An hour later, Dr. Roth sat in Cuddy's office repeating to him and to Bunty and Rhonda what she'd told me in the lab.

A few months before she died, Linsley Norris had confided to her sister that while Tyler was capable of penetration, her husband had never had an orgasm in her presence during their seven-year marriage. He had refused to discuss his inability or unwillingness to ejaculate and he had refused to seek help—either physical or psychological. Linsley was a college convert to Catholicism; in fact, it was at a local Catholic church that she'd met Tyler's mother Mary, and through her had met the son. It was Mrs. Norris who'd pushed the two together. Because of her faith, Linsley would not consider divorce, despite her unhappiness in her marriage. But her deep longing to have a child finally led her into an affair for just that purpose.

Cuddy asked, “Did Tyler know?”

She shook her head. “She never told me so, but I think he did. I watched the way he treated her that last month. He hated her.”

Bunty asked softly, “Do you know who Linsley had this affair with?”

Josie Roth didn't answer. She was struggling against tears and finally lost the fight and began crying.

I stepped beside her and offered her a handkerchief. I said, “Dr. Roth went with her sister when she had amniocentesis because she was worried about the baby's status. It was at that point that she told Dr. Roth about her affair. The baby's father was Fulke Norris.”

Chapter 32
Endgame

At seven in the evening, Cuddy called the task force together. Or what was left of it. The sheriff from Neville County had gone home once the Cathy Oakes homicide case was cleared. The volunteer cops from neighboring towns had been told that the FBI had taken charge of the Guess Who investigation, and thanks anyhow. Cuddy said he wanted the rest of us to know that we could withdraw from the case right now if we wanted to, but as chief he had made a decision. We were going to focus on a prime suspect whom we could not—could not, he repeated—officially investigate. We were going after Tyler Norris. Cuddy waited until the shock in the room settled. Then he said that if he were wrong about Tyler, he would be resigning as police chief tomorrow, July 4, Independence Day, at five P.M., and the rest of us at HPD might not even have the choice of resigning, since his successor would most likely fire us all immediately. So if anybody felt like they were trapped in the Alamo and didn't want to be there, it was time to polish up their Spanish and head for the door.

Nobody moved.

Cuddy advised us to warn any woman vulnerable to Norris that she should avoid being at home alone and should go nowhere unescorted.

Nancy came by to report that a search both of Lucy Griggs's apartment and of her old room at home had turned up nothing to tie her to Tyler. Nancy had shown his picture to John Walker and his mother Doris Nutz. John had identified Tyler only as Lucy's “teacher.” He'd never suspected an affair between them. Doris wanted HPD to know we ought to be sued.

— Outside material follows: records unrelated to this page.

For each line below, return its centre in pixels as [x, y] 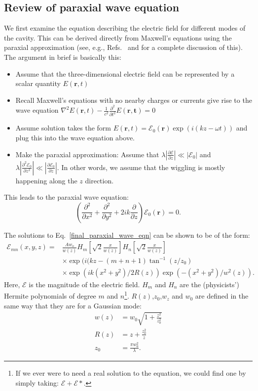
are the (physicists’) [209, 284]
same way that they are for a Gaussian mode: [73, 305]
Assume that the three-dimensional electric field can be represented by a [125, 73]
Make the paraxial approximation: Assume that [87, 154]
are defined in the [222, 296]
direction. [99, 180]
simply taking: [37, 382]
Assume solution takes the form [63, 128]
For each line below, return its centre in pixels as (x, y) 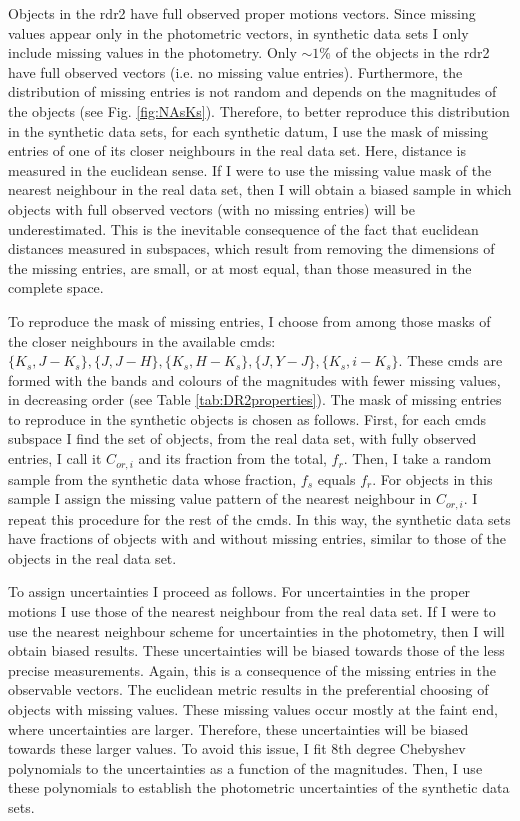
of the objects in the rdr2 (412, 52)
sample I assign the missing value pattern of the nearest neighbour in (220, 498)
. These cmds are (450, 360)
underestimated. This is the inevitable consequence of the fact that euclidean (243, 228)
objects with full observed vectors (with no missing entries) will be (211, 208)
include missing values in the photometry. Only (152, 52)
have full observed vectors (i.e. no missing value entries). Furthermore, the (235, 71)
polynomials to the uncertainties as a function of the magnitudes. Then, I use (245, 767)
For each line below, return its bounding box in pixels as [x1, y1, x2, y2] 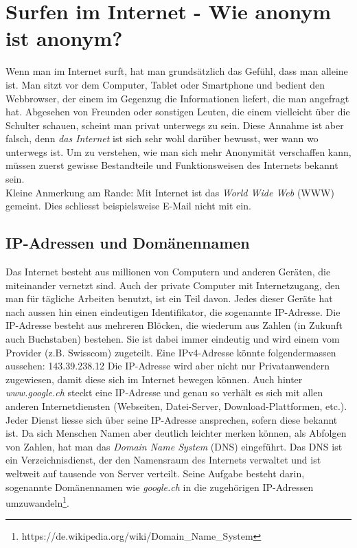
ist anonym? [5, 24, 123, 52]
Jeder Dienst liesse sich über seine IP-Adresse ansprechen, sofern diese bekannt [5, 412, 338, 426]
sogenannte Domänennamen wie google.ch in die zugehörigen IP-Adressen [5, 479, 314, 494]
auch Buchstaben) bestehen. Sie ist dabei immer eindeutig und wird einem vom [5, 332, 340, 346]
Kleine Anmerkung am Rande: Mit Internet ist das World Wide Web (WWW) [5, 185, 334, 199]
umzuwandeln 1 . [5, 494, 69, 510]
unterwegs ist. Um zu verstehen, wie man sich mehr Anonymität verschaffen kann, [5, 144, 352, 159]
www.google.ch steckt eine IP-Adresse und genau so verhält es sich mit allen [5, 385, 323, 400]
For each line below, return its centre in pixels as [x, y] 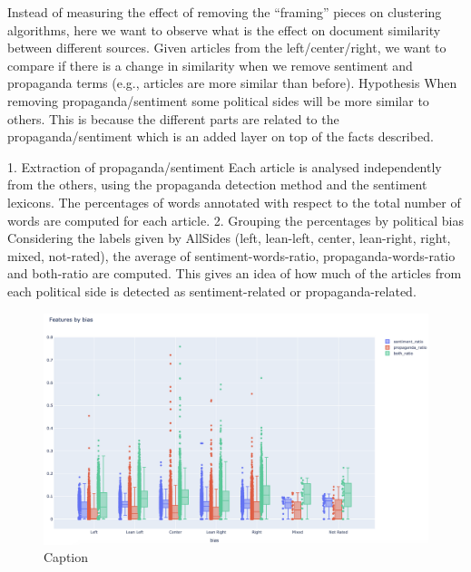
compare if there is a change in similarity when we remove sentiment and [210, 65]
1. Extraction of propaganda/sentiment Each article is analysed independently [225, 166]
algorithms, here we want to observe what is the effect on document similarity [224, 29]
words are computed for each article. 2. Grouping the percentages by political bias [236, 220]
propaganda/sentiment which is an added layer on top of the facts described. [221, 136]
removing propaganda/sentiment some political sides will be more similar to [218, 100]
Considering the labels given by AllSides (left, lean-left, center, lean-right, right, [229, 238]
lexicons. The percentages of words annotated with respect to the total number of [234, 202]
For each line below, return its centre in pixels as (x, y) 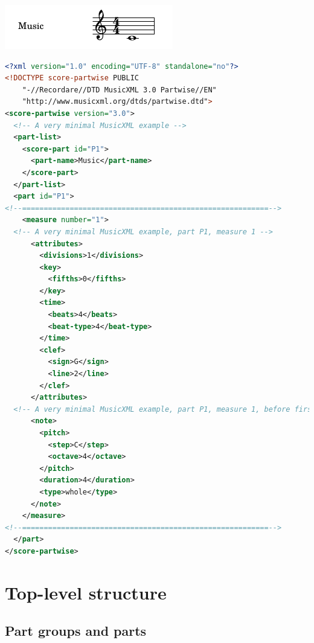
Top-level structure (86, 592)
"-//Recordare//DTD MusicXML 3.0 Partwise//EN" (119, 90)
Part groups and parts (76, 631)
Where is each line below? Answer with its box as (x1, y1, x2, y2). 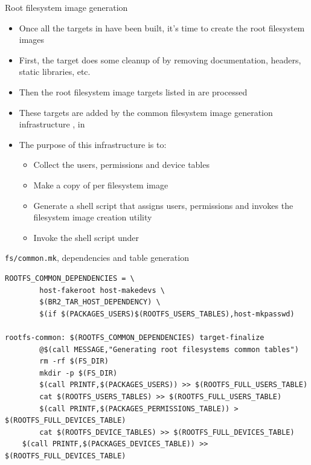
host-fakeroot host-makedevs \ (39, 286, 165, 295)
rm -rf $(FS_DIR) (39, 357, 109, 366)
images (19, 33, 45, 46)
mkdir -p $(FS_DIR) (39, 368, 118, 377)
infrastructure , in (19, 118, 85, 130)
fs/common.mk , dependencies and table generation (5, 251, 189, 264)
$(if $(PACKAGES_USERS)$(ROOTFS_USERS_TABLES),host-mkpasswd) (39, 309, 295, 318)
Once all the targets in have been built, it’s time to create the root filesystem (19, 21, 305, 34)

Roid came by to report that Tyler Norris had continued for three hours on his strange rambling drive through town without ever leaving his vehicle, but had finally returned to his house, in front of which we had stationed another officer in another unmarked car.

Cuddy had to go to a meeting of the city council with the mayor. Carl Yarborough and he had the task of assuring the town managers that they shouldn't worry about the fact that Hillston had just been dubbed on Channel Seven, “the Southern Capitol of Sex, Death, and Rock'n'Roll.” They shouldn't worry that the streets had been gridlocked all day by a hundred television news vans on the lookout for serial killers and by a thousand motor-cycles in town to hear Mavis Mahar sing. They weren't to worry that the meadow behind Haver Stadium looked like Woodstock, a squatters' village of tents and trailers that had christened itself “Mavistown,” where the faithful waited for a chance at the ten thousand free tickets the rock star was giving away to her upcoming concerts—the one tonight and the one tomorrow night. That they shouldn't worry that vendors were hawking both Guess Who T-shirts and Mavis go-cups right here on the steps of the Cadmean Building.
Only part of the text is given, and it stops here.